Batch Scrape
Scrape multiple URLs in a single call. The sync client runs sequentially, while the async client runs concurrently with configurable parallelism. For the async client, batch_scrape_iter() yields results as they complete for streaming processing.
Sync Batch Scrape
from datablue import DataBlue
urls = [
"https://example.com",
"https://news.ycombinator.com",
"https://github.com",
"https://stackoverflow.com",
]
with DataBlue(api_key="wh_your_api_key") as client:
results = client.batch_scrape(urls, concurrency=5)
for result in results:
if result.success:
print(f"{result.data.url}: {result.data.metadata.word_count} words")
else:
print(f"FAILED: {result.error}")
Sync with Scrape Options
results = client.batch_scrape(
urls,
concurrency=3,
scrape_options={
"formats": ["markdown", "links"],
"only_main_content": True,
"timeout": 45000,
},
)
Async Batch (Collect All)
from datablue import AsyncDataBlue
async with AsyncDataBlue(api_key="wh_your_api_key") as client:
results = await client.batch_scrape(
urls,
concurrency=10,
scrape_options={"formats": ["markdown"]},
)
print(f"Scraped {len(results)} pages")
for r in results:
print(f" {r.data.url}: {r.success}")
Async Streaming (Recommended for Large Batches)

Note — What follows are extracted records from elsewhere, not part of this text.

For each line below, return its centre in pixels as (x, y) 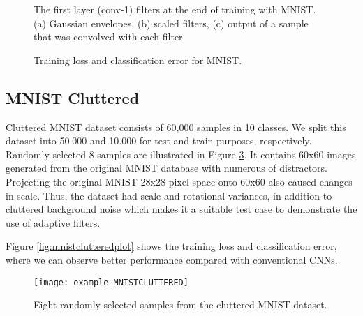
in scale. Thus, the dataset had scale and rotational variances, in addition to (169, 195)
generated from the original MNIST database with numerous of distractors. (167, 168)
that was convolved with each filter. (110, 37)
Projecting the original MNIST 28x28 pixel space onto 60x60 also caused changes (179, 181)
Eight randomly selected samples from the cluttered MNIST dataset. (180, 304)
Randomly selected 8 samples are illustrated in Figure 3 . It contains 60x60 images (181, 154)
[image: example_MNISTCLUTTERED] (111, 282)
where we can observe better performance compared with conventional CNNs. (172, 259)

Use batch_scrape_iter() to process results as they arrive — no need to wait for all pages to finish before starting processing.

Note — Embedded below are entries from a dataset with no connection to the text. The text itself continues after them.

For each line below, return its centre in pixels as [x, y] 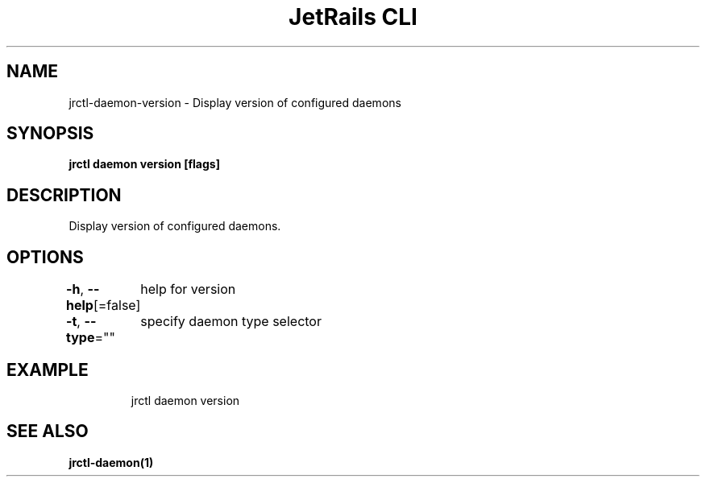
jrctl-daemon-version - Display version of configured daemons [235, 102]
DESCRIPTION [64, 195]
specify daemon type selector [231, 322]
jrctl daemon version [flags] [144, 164]
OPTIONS [45, 257]
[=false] [117, 305]
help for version [188, 289]
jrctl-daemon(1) [111, 462]

from datablue import AsyncDataBlue
urls = ["https://example.com/page/" + str(i) for i in range(100)]
async with AsyncDataBlue(api_key="wh_your_api_key") as client:
completed = 0
async for result in client.batch_scrape_iter(urls, concurrency=10):
completed += 1
if result.success:
print(f"[{completed}/{len(urls)}] {result.data.url} — {result.data.metadata.word_count} words")
else:
print(f"[{completed}/{len(urls)}] FAILED: {result.error}")
Parameters
| Parameter | Type | Default | Description |
|---|---|---|---|
urls | list[str] | required | List of URLs to scrape |
concurrency | int | 5 | Maximum concurrent requests (async only; sync runs sequentially) |
scrape_options | dict | None | Options passed to each scrape: formats, only_main_content, timeout, etc. |
Methods Summary
| Method | Client | Returns | Behavior |
|---|---|---|---|
batch_scrape() | DataBlue | list[ScrapeResult] | Sequential, blocks until all done |
batch_scrape() | AsyncDataBlue | list[ScrapeResult] | Concurrent, blocks until all done |
batch_scrape_iter() | AsyncDataBlue | AsyncIterator[ScrapeResult] | Concurrent, yields as completed |
Note: The sync client runs batch scrape sequentially regardless of the concurrency parameter. For parallel execution, use the async client's batch_scrape() or batch_scrape_iter().
Error resilience: Batch methods never raise on individual page failures. Failed pages return a ScrapeResult with success=False and the error message in the error field. Always check result.success before accessing result.data.